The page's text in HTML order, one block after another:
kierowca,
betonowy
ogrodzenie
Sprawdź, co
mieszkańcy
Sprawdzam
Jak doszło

Task description:
Restate each record above exactly, leaving nothing out.

Result of the task:
The page's text in HTML order, one block after another:
kierowca,
betonowy
ogrodzenie
Sprawdź, co
mieszkańcy
Sprawdzam
Jak doszło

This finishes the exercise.